A dozen or so years ago I spent a long and sleepless week as part
of an international initiative on the Middle East, mediating talks
between Israelis and Palestinians at a time when such contacts were
still notionally illegal. I was struck by two things. There is the
difficulty of making progress when every move is mired in the shadow
of whose fault it all is; and when the multiple uncertainties of
the future mean that the past, however grim, does at least offer
some anchors. History becomes the great comfort of those who feel
that survival means living only from day to day.
How does this relate to what Dialogue by Design does in the far
cosier world of public engagement, where the most danger we face
is the occasional scrap at a public meeting?
First, all conflicts, regardless of scale or protagonists, are alike
in their underlying motivations and processes if not in their manifestations.
Those arguing for and against incinerators and wind-farms, for example,
argue facts and figures, seek alliances, demonise opponents, maximise
the strengths of their arguments and minimise the weaknesses just
as do Israelis and Palestinians, pro-abortionists and pro-lifers,
climate change campaigners and climate change deniers.
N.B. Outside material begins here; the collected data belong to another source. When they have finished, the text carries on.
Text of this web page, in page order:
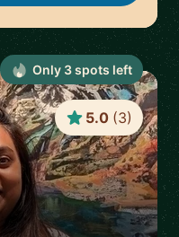
5.0 (3)
Only 3spots left
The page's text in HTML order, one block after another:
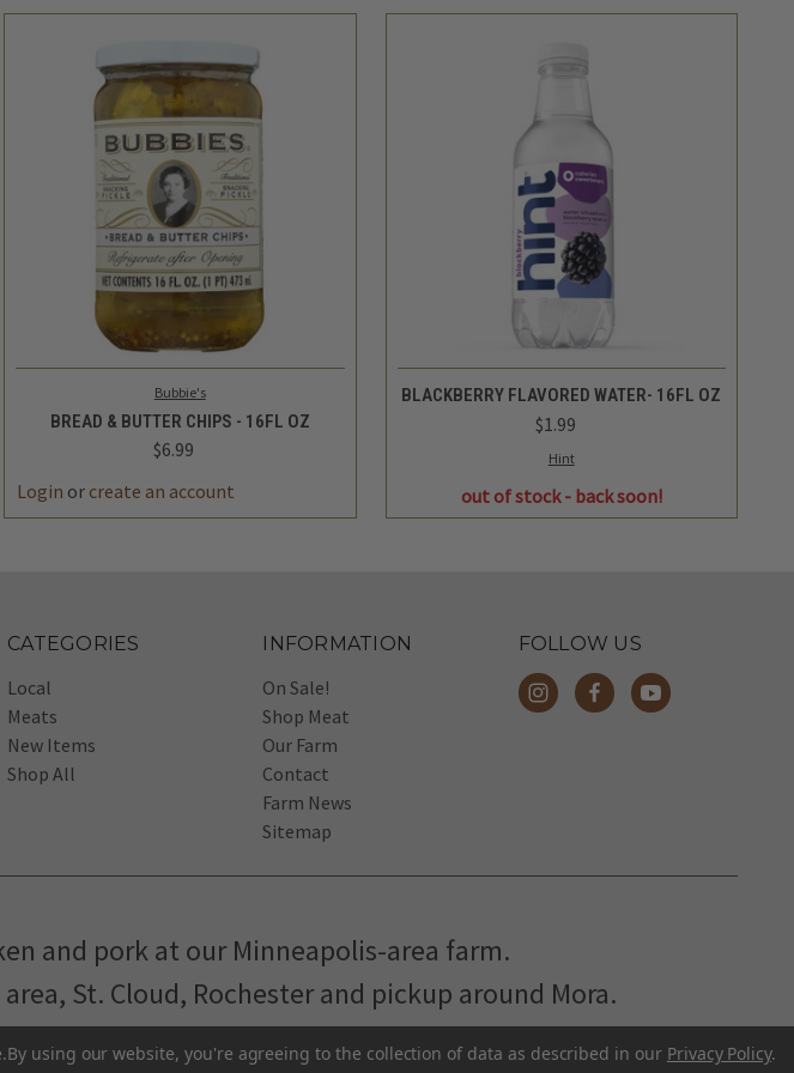
Bubbie's
BREAD & BUTTER CHIPS - 16FL OZ
$6.99
Login or create an account
QUICK VIEW
BLACKBERRY FLAVORED WATER- 16FL OZ
$1.99
Hint
out of stock - back soon!
CATEGORIES
Local
Meats
New Items
Shop All
INFORMATION
On Sale!
Shop Meat
Our Farm
Contact
Farm News
Sitemap
FOLLOW US
and pork at our Minneapolis-area farm.
St. Cloud, Rochester and pickup around Mora.
Raised Meat
By using our website, you're agreeing to the collection of data as described in our Privacy Policy.
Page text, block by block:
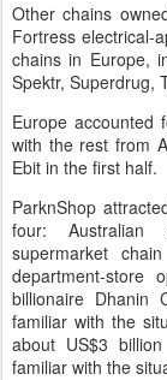
Other chains
Fortress electrical-
chains in Europe,
Spektr, Superdrug,
Europe accounted
with the rest from
Ebit in the first half.
ParknShop
four: Australian
supermarket
department-
billionaire Dhanin
familiar with the
about US$3
familiar with the
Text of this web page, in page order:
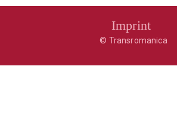
Imprint
© Transromanica
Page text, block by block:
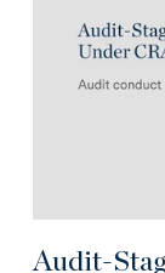
Audit-
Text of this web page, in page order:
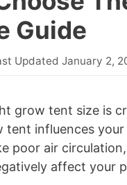
Guide
Updated January 2,
grow tent size is
tent influences
poor air
affect your
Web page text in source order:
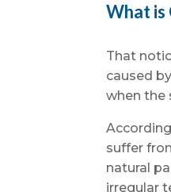
What is
That
caused
when the
suffer
natural
irregular
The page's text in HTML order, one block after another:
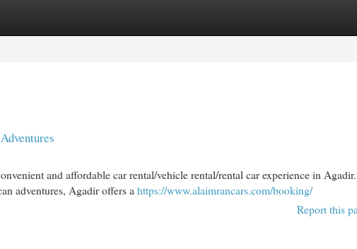
and affordable car rental/vehicle rental/rental car experience in Agadir.
adventures, Agadir offers a https://www.alaimrancars.com/booking/
Report this
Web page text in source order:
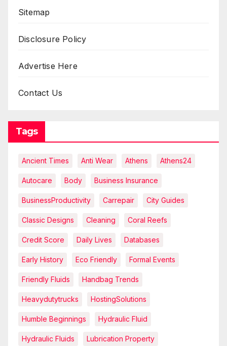
Sitemap
Disclosure Policy
Advertise Here
Contact Us
Tags
Ancient Times Anti Wear Athens Athens24
Autocare Body Business Insurance
BusinessProductivity Carrepair City Guides
Classic Designs Cleaning Coral Reefs
Credit Score Daily Lives Databases
Early History Eco Friendly Formal Events
Friendly Fluids Handbag Trends
Heavydutytrucks HostingSolutions
Humble Beginnings Hydraulic Fluid
Hydraulic Fluids Lubrication Property
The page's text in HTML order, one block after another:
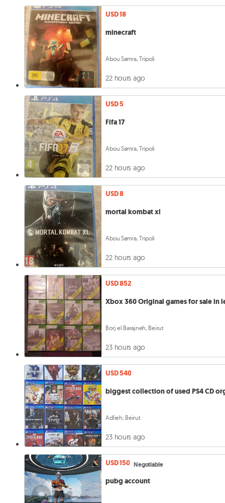
USD 18
minecraft
Abou Samra, Tripoli
22 hours ago
USD 5
Fifa 17
Abou Samra, Tripoli
22 hours ago
USD 8
mortal kombat xl
Abou Samra, Tripoli
22 hours ago
USD 852
Xbox 360 Original games for sale in
Borj el Barajneh, Beirut
23 hours ago
USD 540
biggest collection of used PS4 CD
Adlieh, Beirut
23 hours ago
USD 150 Negotiable
pubg account
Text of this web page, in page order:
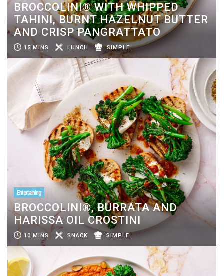
BROCCOLINI® WITH WHIPPED
TAHINI, BURNT HAZELNUT BUTTER
AND CRISP PANGRATTATO
15 MINS LUNCH SIMPLE
Entertaining
BROCCOLINI®, BURRATA AND
HARISSA OIL CROSTINI
10 MINS SNACK SIMPLE
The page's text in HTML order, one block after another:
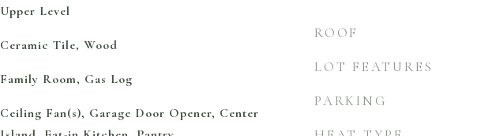
Upper Level
Ceramic Tile, Wood
Family Room, Gas Log
Ceiling Fan(s), Garage Door Opener, Center
ROOF
LOT FEATURES
PARKING
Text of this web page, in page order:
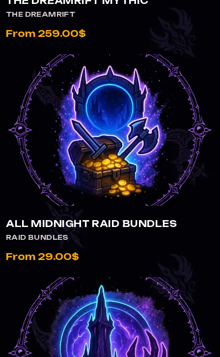
THE DREAMRIFT
From 259.00$
ALL MIDNIGHT RAID BUNDLES
RAID BUNDLES
From 29.00$
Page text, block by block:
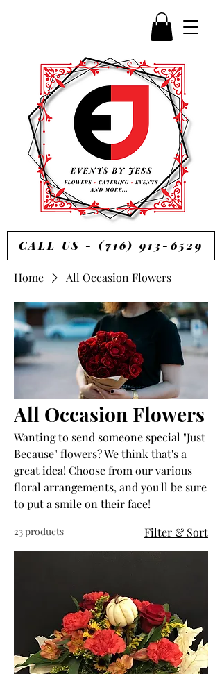
CALL US - (716) 913-6529
Home All Occasion Flowers
All Occasion Flowers
Wanting to send someone special "Just
Because" flowers? We think that's a
great idea! Choose from our various
floral arrangements, and you'll be sure
to put a smile on their face!
23 products Filter & Sort
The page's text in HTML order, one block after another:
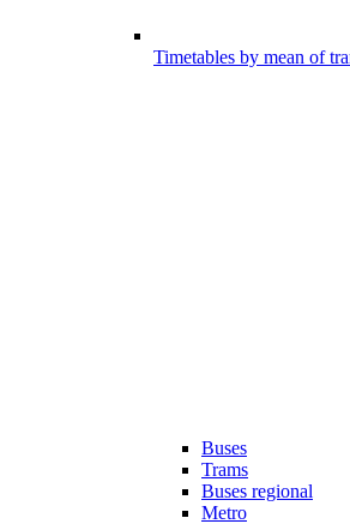
Timetables by mean of
Buses
Trams
Buses regional
Metro
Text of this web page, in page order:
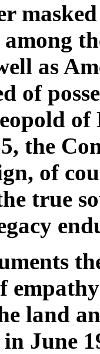
as
of
of
the
of
true
land
in June
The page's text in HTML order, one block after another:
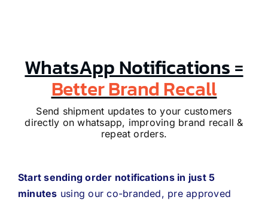
WhatsApp Notifications =
Better Brand Recall
Send shipment updates to your customers
directly on whatsapp, improving brand recall &
repeat orders.
Start sending order notifications in just 5
minutes using our co-branded, pre approved
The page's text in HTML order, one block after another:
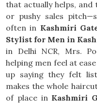
that actually helps, and
or pushy sales
often in Kashmiri
Stylist for Men in
in Delhi NCR, Mrs.
helping men feel at
up saying they felt
makes the whole
of place in Kashmiri
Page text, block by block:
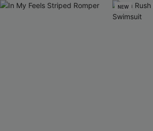
NEW
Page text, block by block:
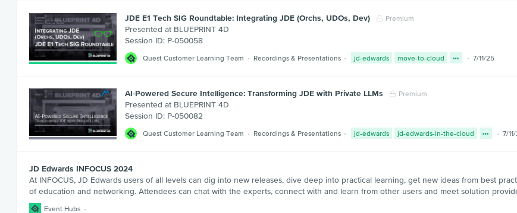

Secondly, the road to resolution, though different in its details
for every situation, again has the same components. The process
of claim and counter-claim needs to be replaced with a process of
calmer dialogue, of listening and examining, of joint exploration,
of seeking common ground and visions for a shared future. The pro-abortionsts
and pro-lifers agree on the need to prevent unwanted pregnancies;
those for and against climate change agree on the need to conserve
fossil fuels, albeit for very different reasons. Such areas of agreement
are not, of course, the end of their differences, but they are a
first step in the long trek forwards.
Such simple changes of process can work in the most intractable
circumstances, as organisations such as Search for Common Ground
(http://www.sfcg.org/)
and Conciliation Resources (http://www.c-r.org/),
to name but two, have been demonstrating for twenty years. But they
are working against the grain of the world: if we spent as many
billions on waging peace as we do on waging war, the world would
be a very different place. So many fragile ceasefires and tentative
steps falter for the lack of minimal funding for monitors and mediators.
At Dialogue by Design we are not, currently, involved in international
conflict resolution initiatives, but from this autumn we will be
turning our attention from merely engaging people and identifying
their concerns to helping to resolve them. We increasingly think
that engagement processes need to be regarded as the first step
in efforts to bridge differences and reconcile opponents. Over the
coming months we will be putting forward ideas to turn this into
reality.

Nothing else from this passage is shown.